De Novo蛋白序列分析时,如果可以在质谱图中识别出b,y离子中的任意一类便可推算出肽段序列。然而质谱仪器并不会区分谱峰的离子类型,因此在de novo测序过程中,需要专家或计算机算法对其进行判断。在分析过程中以下因素可能导致de novo测序只能从谱图中分析出一部分正确的序列标签:
1)错误的b,y离子归类;
2)部分碎片离子缺失;
3)存在其他类型的碎片离子;
4)谱图中存在噪音峰;
5)某些质量相同或相近的残基可能引起模棱两可的结果;
6)残基上的PTM(翻译后修饰)可能造成质量数模棱两可,也会使得肽段碎片模式变得复杂。
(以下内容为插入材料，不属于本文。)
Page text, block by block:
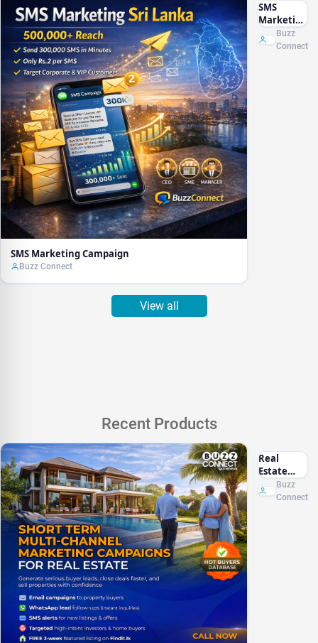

De Novo测序曾经被认为很慢,因此它大多在没有蛋白数据库时才使用。然而因为近期计算机算法如PEAKS的发展,速度已经不再是个问题。这使得de novo测序成为蛋白质组学质谱分析中一个可行的选择。即使已有数据库,de novo测序仍然有助于肽段鉴定。首先,de novo测序得到的肽段与搜库得到的肽段匹配或相似是对搜库结果正确性的一个有力印证,因此de novo测序可以用于提高搜库效果。其次,de novo测序获得的肽段如若没有显著的数据库匹配,那么这很可能是样本中的新肽段,并值得进一步验证,如寻找没有预想到的翻译后修饰或肽段突变。